Specify exactly 2 symbols:
Can any of the company-specific risk be diversified away by investing in both International Business and PerkinElmer at the same time? Although using a correlation coefficient on its own may not help to predict future stock returns, this module helps to understand the diversifiable risk of combining International Business and PerkinElmer into the same portfolio, which is an essential part of the fundamental portfolio management process.
By analyzing existing cross correlation between International Business Machines and PerkinElmer, you can compare the effects of market volatilities on International Business and PerkinElmer and check how they will diversify away market risk if combined in the same portfolio for a given time horizon. You can also utilize pair trading strategies of matching a long position in International Business with a short position of PerkinElmer. Check out your portfolio center. Please also check ongoing floating volatility patterns of International Business and PerkinElmer.
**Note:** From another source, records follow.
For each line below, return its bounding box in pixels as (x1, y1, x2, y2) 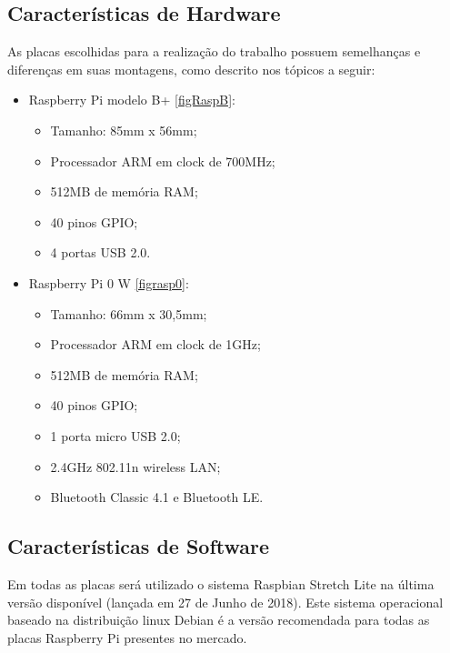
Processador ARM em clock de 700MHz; (50, 151, 275, 170)
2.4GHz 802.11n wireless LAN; (50, 457, 221, 476)
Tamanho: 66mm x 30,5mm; (50, 304, 207, 323)
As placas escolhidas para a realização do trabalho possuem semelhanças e (7, 42, 421, 61)
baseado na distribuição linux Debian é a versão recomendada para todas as (7, 610, 430, 629)
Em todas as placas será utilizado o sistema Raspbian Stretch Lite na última (7, 574, 435, 593)
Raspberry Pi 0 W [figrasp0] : (28, 273, 189, 292)
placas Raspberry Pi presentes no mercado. (7, 628, 247, 647)
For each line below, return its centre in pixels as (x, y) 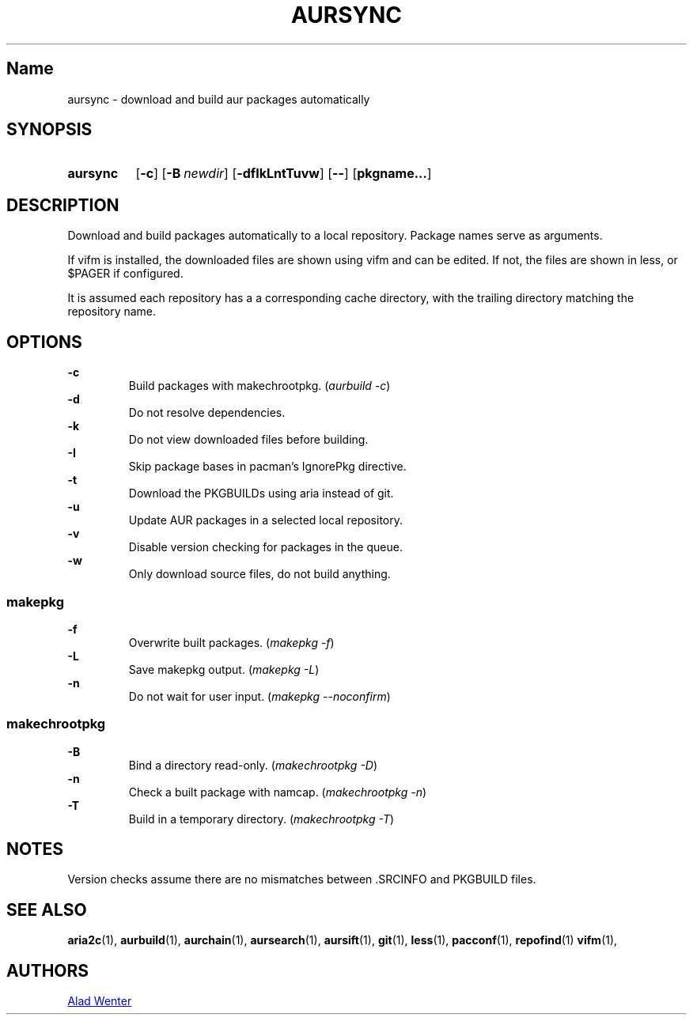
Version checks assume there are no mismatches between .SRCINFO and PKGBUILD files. (302, 879)
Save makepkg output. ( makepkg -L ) (224, 669)
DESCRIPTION (63, 205)
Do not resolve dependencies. (207, 413)
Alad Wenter (100, 1001)
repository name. (112, 312)
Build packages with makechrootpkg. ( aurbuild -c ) (259, 386)
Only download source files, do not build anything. (259, 574)
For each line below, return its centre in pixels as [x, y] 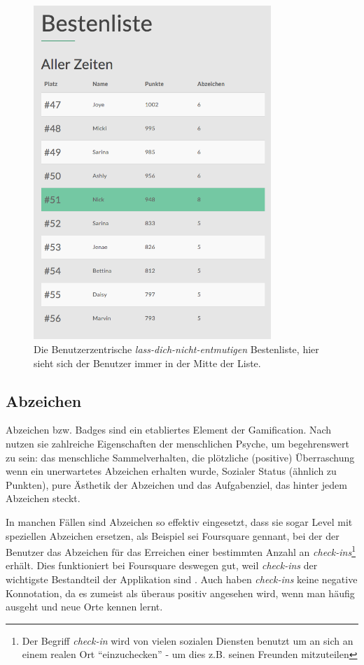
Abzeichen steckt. [43, 498]
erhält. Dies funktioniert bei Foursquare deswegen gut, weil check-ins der [162, 565]
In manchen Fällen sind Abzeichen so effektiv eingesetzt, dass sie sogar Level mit [179, 521]
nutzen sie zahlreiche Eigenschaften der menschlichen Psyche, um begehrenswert [177, 443]
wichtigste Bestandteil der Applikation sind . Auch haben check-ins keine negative [182, 579]
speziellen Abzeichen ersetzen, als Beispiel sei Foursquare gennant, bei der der [173, 535]
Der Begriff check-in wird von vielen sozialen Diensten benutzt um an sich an [188, 640]
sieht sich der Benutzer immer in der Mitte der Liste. [147, 363]
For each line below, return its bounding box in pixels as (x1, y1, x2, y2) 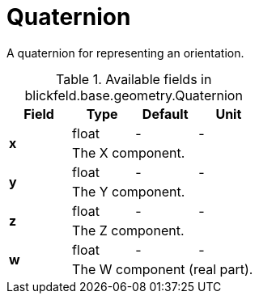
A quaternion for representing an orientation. (6, 45, 244, 60)
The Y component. (72, 183, 185, 200)
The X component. (72, 144, 185, 161)
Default (142, 105, 189, 122)
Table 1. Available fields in (56, 70, 212, 87)
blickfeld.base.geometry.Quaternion (24, 87, 243, 104)
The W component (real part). (72, 260, 253, 277)
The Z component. (72, 222, 185, 239)
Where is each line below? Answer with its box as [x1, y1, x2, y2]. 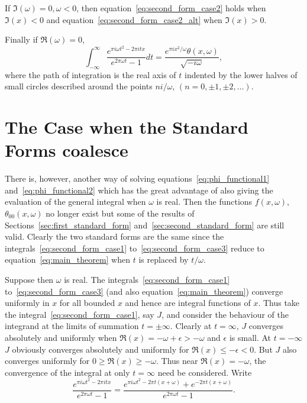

Diversification Opportunities for International Business and PerkinElmer

-0.52
  Correlation Coefficient

Excellent diversification

The 3 months correlation between International and PerkinElmer is -0.52. Overlapping area represents the amount of risk that can be diversified away by holding International Business Machine and PerkinElmer in the same portfolio, assuming nothing else is changed. The correlation between historical prices or returns on PerkinElmer and International Business is a relative statistical measure of the degree to which these equity instruments tend to move together. The correlation coefficient measures the extent to which returns on International Business Machines are associated (or correlated) with PerkinElmer. Values of the correlation coefficient range from -1 to +1, where. The correlation of zero (0) is possible when the price movement of PerkinElmer has no effect on the direction of International Business i.e., International Business and PerkinElmer go up and down completely randomly.

Pair Corralation between International Business and PerkinElmer

If you would invest  19,971  in International Business Machines on September 2, 2024 and sell it today you would earn a total of  2,770  from holding International Business Machines or generate 13.87% return on investment over 90 days.
Time Period3 Months [change]
DirectionMoves Against 
StrengthVery Weak
Accuracy1.56%
ValuesDaily Returns

International Business Machine  vs.  PerkinElmer

 Performance 
       Timeline  
International Business 

Risk-Adjusted Performance

11 of 100

 
Weak
 
Strong
Good
Compared to the overall equity markets, risk-adjusted returns on investments in International Business Machines are ranked lower than 11 (%) of all global equities and portfolios over the last 90 days. In spite of very weak fundamental drivers, International Business displayed solid returns over the last few months and may actually be approaching a breakup point.
PerkinElmer 

Risk-Adjusted Performance

0 of 100

 
Weak
 
Strong
Very Weak
Over the last 90 days PerkinElmer has generated negative risk-adjusted returns adding no value to investors with long positions. Despite fairly strong forward-looking signals, PerkinElmer is not utilizing all of its potentials. The latest stock price confusion, may contribute to short-horizon losses for the traders.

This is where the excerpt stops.